Copy every line of the records exactly, without including the images.

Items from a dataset
********

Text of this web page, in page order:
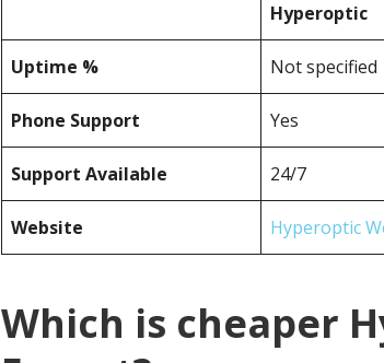
Hyperoptic
Uptime % Not specified
Phone Support Yes
Support Available 24/7
Website Hyperoptic
Which is cheaper
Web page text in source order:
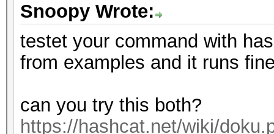
Snoopy Wrote:
testet your command with
from examples and it runs
can you try this both?
https://hashcat.net/wiki/

********

Your solution
Text of this web page, in page order:
Hyperoptic
Uptime % Not specified
Phone Support Yes
Support Available 24/7
Website Hyperoptic
Which is cheaper
Web page text in source order:
Snoopy Wrote:
testet your command with
from examples and it runs
can you try this both?
https://hashcat.net/wiki/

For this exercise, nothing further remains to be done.